With pictures excluded, copy word for word the lines in the data below from the line containing "ROOF MAINTENANCE ROOF MOLD" through the line containing "How Do You Play".

### Recorded data:
■ ■ ■ ■ ■ ■ ■

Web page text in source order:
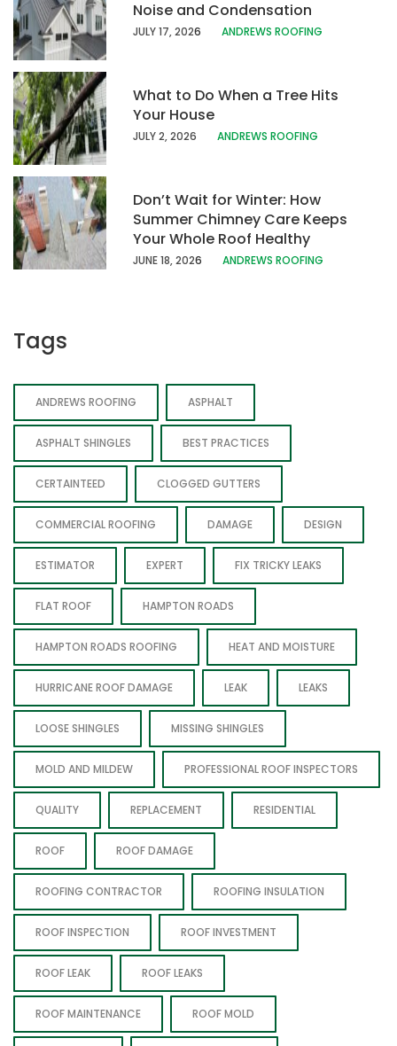
Noise and Condensation
JULY 17, 2026 ANDREWS ROOFING
What to Do When a Tree Hits
Your House
JULY 2, 2026 ANDREWS ROOFING
Don’t Wait for Winter: How
Summer Chimney Care Keeps
Your Whole Roof Healthy
JUNE 18, 2026 ANDREWS ROOFING
Tags
ANDREWS ROOFING ASPHALT
ASPHALT SHINGLES BEST PRACTICES
CERTAINTEED CLOGGED GUTTERS
COMMERCIAL ROOFING DAMAGE DESIGN
ESTIMATOR EXPERT FIX TRICKY LEAKS
FLAT ROOF HAMPTON ROADS
HAMPTON ROADS ROOFING HEAT AND MOISTURE
HURRICANE ROOF DAMAGE LEAK LEAKS
LOOSE SHINGLES MISSING SHINGLES
MOLD AND MILDEW PROFESSIONAL ROOF INSPECTORS
QUALITY REPLACEMENT RESIDENTIAL
ROOF ROOF DAMAGE
ROOFING CONTRACTOR ROOFING INSULATION
ROOF INSPECTION ROOF INVESTMENT
ROOF LEAK ROOF LEAKS
ROOF MAINTENANCE ROOF MOLD
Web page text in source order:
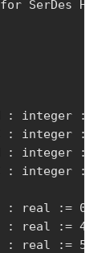
SerDes HDI
integer :=
: integer :=
: integer :=
: integer :=
real :=
real :=
real := 5.2;
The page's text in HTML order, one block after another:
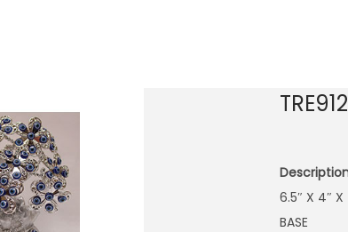
6.5″ X 4″ X
BASE
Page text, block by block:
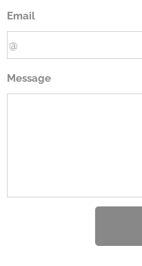
Email
Message
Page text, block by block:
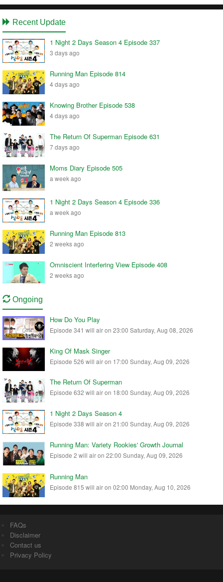
Recent Update
1 Night 2 Days Season 4 Episode 337
3 days ago
Running Man Episode 814
4 days ago
Knowing Brother Episode 538
4 days ago
The Return Of Superman Episode 631
7 days ago
Moms Diary Episode 505
a week ago
1 Night 2 Days Season 4 Episode 336
a week ago
Running Man Episode 813
2 weeks ago
Omniscient Interfering View Episode 408
2 weeks ago
Ongoing
How Do You Play
Episode 341 will air on 23:00 Saturday, Aug 08, 2026
King Of Mask Singer
Episode 526 will air on 17:00 Sunday, Aug 09, 2026
The Return Of Superman
Episode 632 will air on 18:00 Sunday, Aug 09, 2026
1 Night 2 Days Season 4
Episode 338 will air on 21:00 Sunday, Aug 09, 2026
Running Man: Variety Rookies' Growth Journal
Episode 2 will air on 22:00 Sunday, Aug 09, 2026
Running Man
Episode 815 will air on 02:00 Monday, Aug 10, 2026
FAQs
Disclaimer
Contact us
Privacy Policy
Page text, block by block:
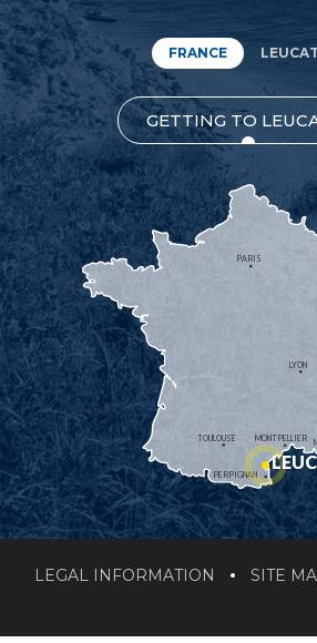
FRANCE
GETTING TO
MONTPELLIER
PERPIGNAN
TOULOUSE
LYON
PARIS
LEGAL INFORMATION SITE
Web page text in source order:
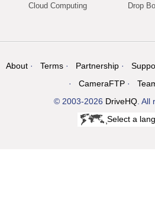
Cloud Computing
Drop
About Terms Partnership
CameraFTP
© 2003-2026 DriveHQ .
Select a
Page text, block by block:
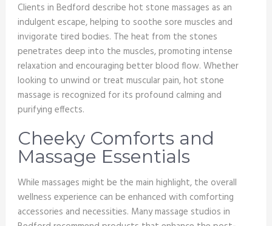
Clients in Bedford describe hot stone massages as an
indulgent escape, helping to soothe sore muscles and
invigorate tired bodies. The heat from the stones
penetrates deep into the muscles, promoting intense
relaxation and encouraging better blood flow. Whether
looking to unwind or treat muscular pain, hot stone
massage is recognized for its profound calming and
purifying effects.
Cheeky Comforts and
Massage Essentials
While massages might be the main highlight, the overall
wellness experience can be enhanced with comforting
accessories and necessities. Many massage studios in
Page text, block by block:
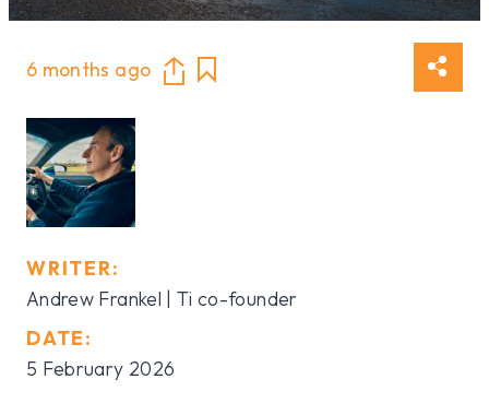
6 months ago
WRITER:
Andrew Frankel | Ti co-founder
DATE:
5 February 2026
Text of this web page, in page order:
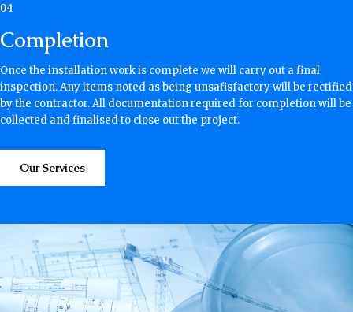
04
Completion
Once the installation work is complete we will carry out a final
inspection. Any items noted as being unsafisfactory will be rectified
by the contractor. All documentation required for completion will be
collected and finalised to close out the project.
Our Services
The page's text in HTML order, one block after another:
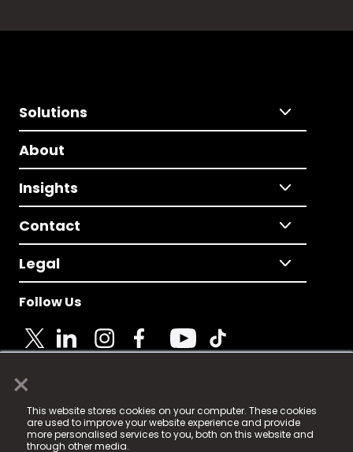
×
This website stores cookies on your computer. These cookies
are used to improve your website experience and provide
more personalised services to you, both on this website and
through other media.
Solutions
About
Insights
Contact
Legal
Follow Us
© 2025 Fame Media Tech Limited. n-gage.io is a
registered trademark.
Fame Media Tech (trading as n-gage.io) is registered
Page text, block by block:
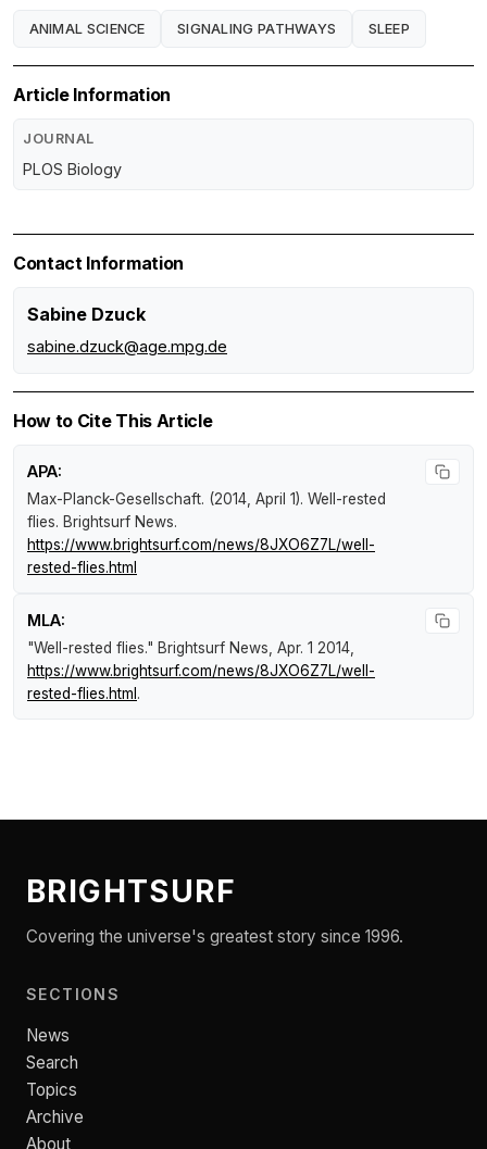
ANIMAL SCIENCE SIGNALING PATHWAYS SLEEP
Article Information
JOURNAL
PLOS Biology
Contact Information
Sabine Dzuck
sabine.dzuck@age.mpg.de
How to Cite This Article
APA:
Max-Planck-Gesellschaft. (2014, April 1). Well-rested
flies. Brightsurf News.
https://www.brightsurf.com/news/8JXO6Z7L/well-
rested-flies.html
MLA:
"Well-rested flies." Brightsurf News, Apr. 1 2014,
https://www.brightsurf.com/news/8JXO6Z7L/well-
rested-flies.html .
BRIGHTSURF
Covering the universe's greatest story since 1996.
SECTIONS
News
Search
Topics
Archive
About
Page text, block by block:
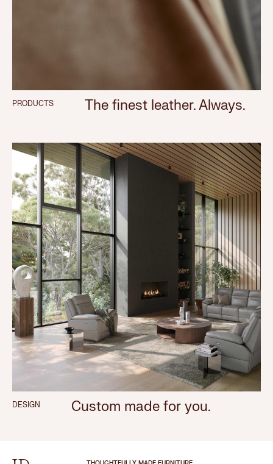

■ ■ ■ ■ ■ ■ ■

### Solution for this problem:
ROOF MAINTENANCE ROOF MOLD
Web page text in source order:
SerDes HDI
integer :=
: integer :=
: integer :=
: integer :=
real :=
real :=
real := 5.2;
The page's text in HTML order, one block after another:
6.5″ X 4″ X
BASE
Page text, block by block:
Email
Message
Page text, block by block:
Recent Update
1 Night 2 Days Season 4 Episode 337
3 days ago
Running Man Episode 814
4 days ago
Knowing Brother Episode 538
4 days ago
The Return Of Superman Episode 631
7 days ago
Moms Diary Episode 505
a week ago
1 Night 2 Days Season 4 Episode 336
a week ago
Running Man Episode 813
2 weeks ago
Omniscient Interfering View Episode 408
2 weeks ago
Ongoing
How Do You Play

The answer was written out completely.